Pikumo · probe image-gen pipeline · aspect ratio A/B/C
What's the right aspect ratio for a story panel?
Same 4-beat grief story, same character photo, same style, same gpt-5.4-mini
orchestrator with <story_source> attached. The only variable is
the image_generation size parameter: 1024×1024 (square, current
production default), 1024×1536 (portrait 2:3), 1536×1024 (landscape 3:2).
All panels rendered natively at that size — not resized post-hoc. Below each panel: which composition genuinely "won" the beat (green pill) vs runner-up (faded green).
Beat 1 — Entryway
runner-up
winner
Square crops Mei into a portrait shot — the hall is barely visible. Portrait stretches the hall deep into the apartment, terracotta tiles + key clearly visible. Landscape goes further: reveals the coat hook on the left wall, scarf detail, and the kitchen at the end of the hall. Landscape reads as "she is in a place" rather than "she is centered in a frame."
Beat 2 — Kitchen (one bowl, one spoon, one teacup)
runner-up
winner
Square turns the kitchen into a stage behind Mei. Portrait gives the full vertical kitchen — range hood, stove with kettle, sage-green curtain, dish rack with bowl & cup. Landscape reveals a red sitting nook on the right we never see otherwise — the apartment reads as a lived-in space, not just a kitchen. Counter-intuitive but consistent finding: landscape on a small interior feels expansive, not cramped, because interior architecture is horizontal.
Beat 3 — Bedroom (sleeve of the green sweater)
winner
runner-up
The one beat portrait clearly wins. Vertical light from the window → seated body → green sweater sleeve to face → pink bedspread anchoring the bottom — feels like a page from a picture book. Landscape is cinematic but loses the storybook intimacy. Square crops the bed entirely and squeezes the closet detail.
Beat 4 — Leaving
runner-up
winner
Square reverts to the "smiling at camera in a fluorescent box" failure mode from the story-source probe. Portrait gives a closed apartment door on the left and twilight city through the open-air walkway on the right. Landscape reveals both walls of the walkway plus the full skyline — the most evocative of the three on this corridor geometry. Reads as departure, not portrait.
The numbers
| metric | square 1:1 | portrait 2:3 | landscape 3:2 |
|---|---|---|---|
| size (px) | 1024×1024 | 1024×1536 | 1536×1024 |
| wall seconds (direct OpenAI) | 137.4 | 143.2 | 135.2 |
| input tokens | 9,273 | 11,321 | 11,003 |
| cached tokens | 0 | 1,792 | 1,792 |
| reasoning tokens | 1,239 | 661 | 486 |
| output tokens | 2,039 | 1,674 | 1,327 |
| image cost (low qual, est.) | $0.044 | $0.064 | $0.064 |
| panels delivered | 4/4 | 4/4 | 4/4 |
All three runs: gpt-5.4-mini · OpenAI direct · image_generation quality: low · same prompt (variant B from story-source probe). Latency parity is the headline — non-square ratios are not meaningfully slower.
Verdict
Retire square as the default. The 1:1 crop forces character-dominates-frame on every beat — environment is always sacrificed. It's a worse composition for every beat tested.
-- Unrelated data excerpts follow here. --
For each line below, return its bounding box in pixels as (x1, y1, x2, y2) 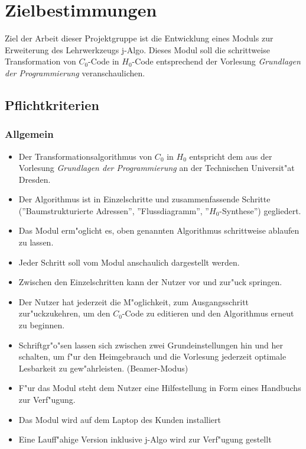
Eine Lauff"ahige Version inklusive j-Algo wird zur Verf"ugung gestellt (18, 433, 272, 445)
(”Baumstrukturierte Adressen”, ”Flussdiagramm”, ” (18, 204, 209, 217)
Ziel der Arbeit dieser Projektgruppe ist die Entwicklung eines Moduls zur (5, 32, 274, 44)
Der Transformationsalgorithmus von (18, 150, 152, 162)
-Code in (88, 55, 119, 67)
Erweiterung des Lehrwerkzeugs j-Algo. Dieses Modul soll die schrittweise (5, 43, 270, 56)
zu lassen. (18, 236, 54, 248)
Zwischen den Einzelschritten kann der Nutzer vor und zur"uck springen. (18, 276, 282, 288)
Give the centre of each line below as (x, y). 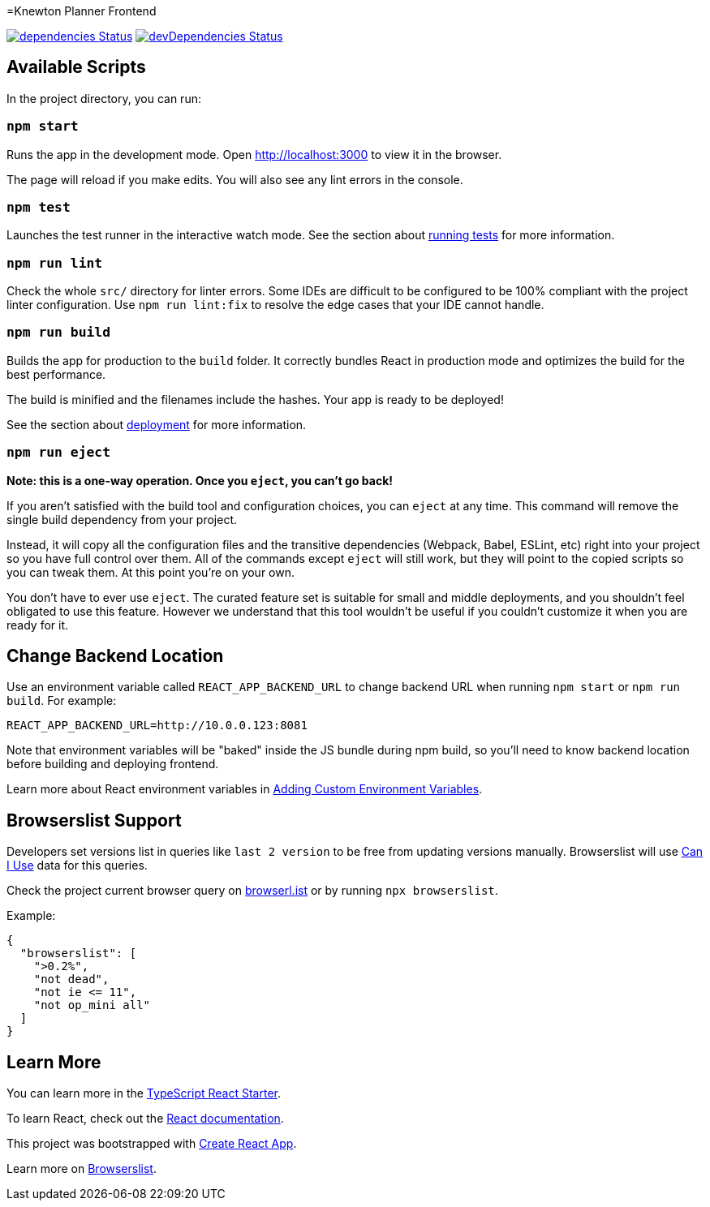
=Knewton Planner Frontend (82, 11)
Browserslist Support (94, 820)
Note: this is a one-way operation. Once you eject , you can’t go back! (200, 480)
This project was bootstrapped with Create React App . (152, 1144)
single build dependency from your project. (122, 519)
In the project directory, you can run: (104, 98)
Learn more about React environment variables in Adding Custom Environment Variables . (245, 789)
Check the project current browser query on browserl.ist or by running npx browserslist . (252, 891)
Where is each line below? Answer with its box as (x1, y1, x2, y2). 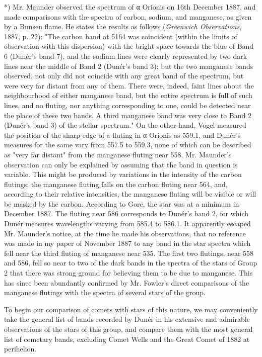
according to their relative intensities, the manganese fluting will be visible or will (4, 189, 256, 199)
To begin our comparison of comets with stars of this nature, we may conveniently (4, 304, 258, 314)
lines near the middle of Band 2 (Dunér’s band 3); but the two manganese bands (4, 60, 253, 71)
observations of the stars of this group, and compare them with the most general (4, 324, 253, 334)
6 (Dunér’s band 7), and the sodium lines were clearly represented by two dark (4, 50, 247, 61)
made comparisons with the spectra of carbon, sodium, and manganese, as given (4, 11, 252, 22)
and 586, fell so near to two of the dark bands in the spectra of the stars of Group (4, 257, 257, 268)
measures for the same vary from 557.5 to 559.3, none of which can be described (4, 139, 251, 150)
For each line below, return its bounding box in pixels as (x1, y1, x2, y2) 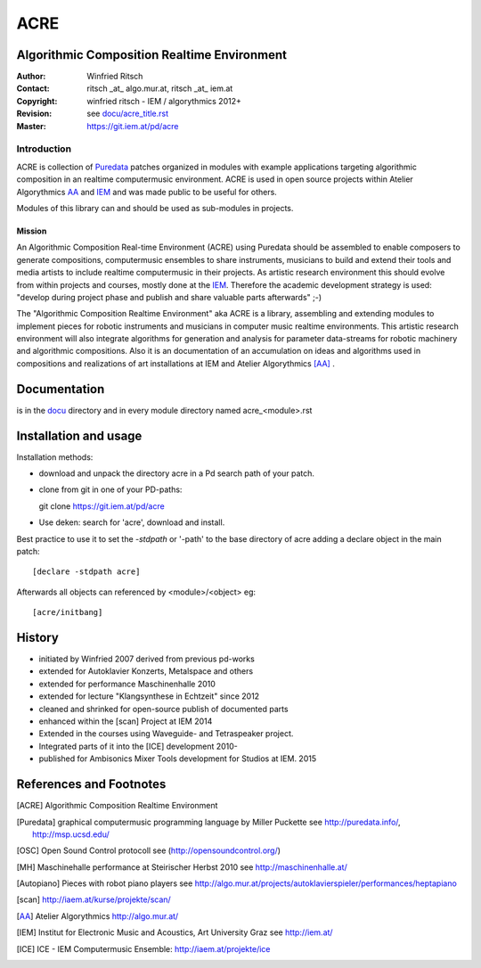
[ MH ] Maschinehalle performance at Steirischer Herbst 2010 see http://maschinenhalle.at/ (16, 861, 347, 873)
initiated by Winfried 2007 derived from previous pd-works (38, 653, 256, 664)
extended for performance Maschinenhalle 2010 (38, 678, 216, 689)
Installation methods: (16, 451, 94, 463)
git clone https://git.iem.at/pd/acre (38, 500, 165, 512)
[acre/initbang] (32, 607, 103, 618)
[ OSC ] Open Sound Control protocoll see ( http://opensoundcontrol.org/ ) (16, 845, 281, 856)
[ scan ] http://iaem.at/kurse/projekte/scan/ (16, 894, 171, 905)
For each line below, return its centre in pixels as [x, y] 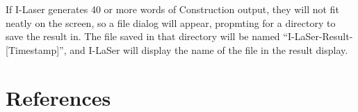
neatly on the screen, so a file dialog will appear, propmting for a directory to [171, 22]
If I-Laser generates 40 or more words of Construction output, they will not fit [172, 9]
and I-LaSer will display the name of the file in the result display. [209, 49]
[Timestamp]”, [36, 49]
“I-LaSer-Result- [318, 36]
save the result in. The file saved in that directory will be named [143, 36]
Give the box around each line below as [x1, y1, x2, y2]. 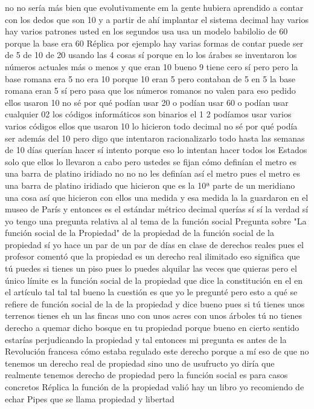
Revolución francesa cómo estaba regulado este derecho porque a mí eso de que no [5, 345, 309, 358]
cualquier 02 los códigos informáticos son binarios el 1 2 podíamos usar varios [5, 108, 292, 120]
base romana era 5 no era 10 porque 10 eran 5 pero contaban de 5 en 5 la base [5, 72, 296, 85]
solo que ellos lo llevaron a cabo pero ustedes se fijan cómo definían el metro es [5, 155, 297, 168]
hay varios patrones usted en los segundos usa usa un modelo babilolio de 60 [5, 25, 288, 38]
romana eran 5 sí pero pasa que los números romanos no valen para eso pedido [5, 84, 296, 97]
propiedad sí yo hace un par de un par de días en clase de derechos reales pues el [5, 238, 304, 250]
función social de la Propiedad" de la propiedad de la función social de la [5, 226, 274, 239]
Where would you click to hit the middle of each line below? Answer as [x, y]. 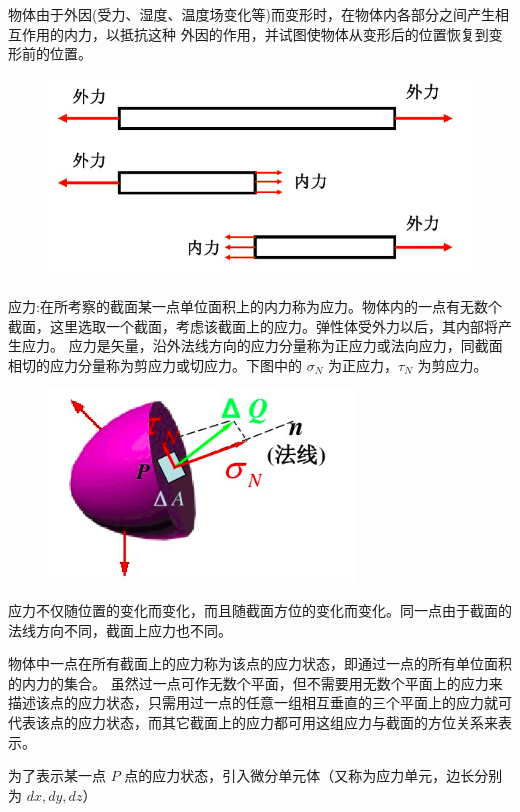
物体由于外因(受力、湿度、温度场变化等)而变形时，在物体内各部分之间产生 [251, 14]
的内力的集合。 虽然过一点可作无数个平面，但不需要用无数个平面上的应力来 [255, 682]
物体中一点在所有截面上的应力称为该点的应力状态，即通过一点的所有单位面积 [260, 663]
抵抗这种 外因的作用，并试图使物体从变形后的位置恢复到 [304, 33]
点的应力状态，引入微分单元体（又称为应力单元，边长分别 [313, 775]
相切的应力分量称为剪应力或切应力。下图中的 [155, 364]
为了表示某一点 [57, 775]
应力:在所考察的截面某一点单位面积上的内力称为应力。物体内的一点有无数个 [255, 305]
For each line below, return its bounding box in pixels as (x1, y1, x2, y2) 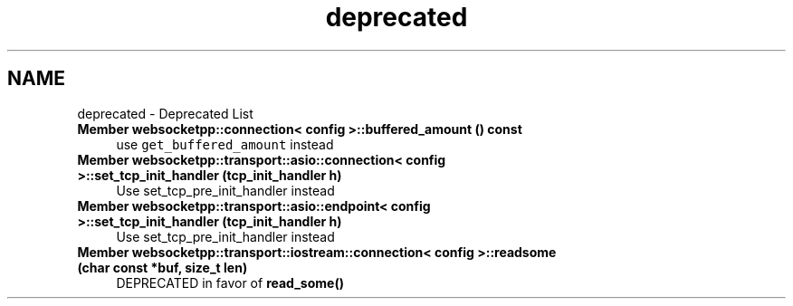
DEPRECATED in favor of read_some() (116, 274, 344, 291)
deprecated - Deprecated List (77, 105, 253, 121)
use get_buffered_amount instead (116, 136, 334, 152)
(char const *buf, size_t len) (77, 259, 248, 275)
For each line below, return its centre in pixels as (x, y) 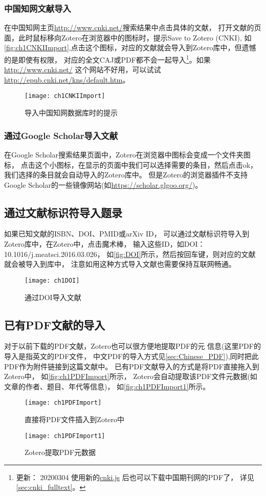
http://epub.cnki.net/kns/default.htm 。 (67, 79)
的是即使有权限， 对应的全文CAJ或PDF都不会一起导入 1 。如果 (107, 59)
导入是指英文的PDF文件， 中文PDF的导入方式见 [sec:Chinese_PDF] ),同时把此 (131, 356)
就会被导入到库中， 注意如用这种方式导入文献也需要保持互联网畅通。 (120, 264)
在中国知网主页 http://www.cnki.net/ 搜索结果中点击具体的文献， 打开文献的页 (133, 27)
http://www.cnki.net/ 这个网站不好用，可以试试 (83, 70)
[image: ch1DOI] (52, 280)
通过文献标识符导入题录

Default to landscape 3:2 (1536×1024). Wins beats 1, 2, 4 outright. Strong second on beat 3. Reveals architectural context — corridors, kitchens, walls, beds, and outdoor scenes all have horizontal geometry, and landscape lets that breathe. Reads as "she is in a place" rather than "she is centered in a frame."
Hold portrait 2:3 (1024×1536) as a per-story or per-beat option. Wins on intimate interior beats (the bedroom) where the vertical composition reads as a picture-book page. Worth a follow-up probe that mixes the two within a single story — maybe per-beat: outdoor / wide → landscape; close intimate → portrait.
Cost +45% per image vs square. $0.044 → $0.064 per 4-panel story at low quality. Negligible against orchestrator + extract costs. Latency is unchanged (~140s on direct OpenAI).
Caveat. This is one story (interior-heavy grief). Trip stories with outdoor vistas would lean even harder landscape. Pure single-character intimate-moment stories might favor portrait. Worth a second probe on a trip-shaped story before fully committing — but landscape is the safe default move now.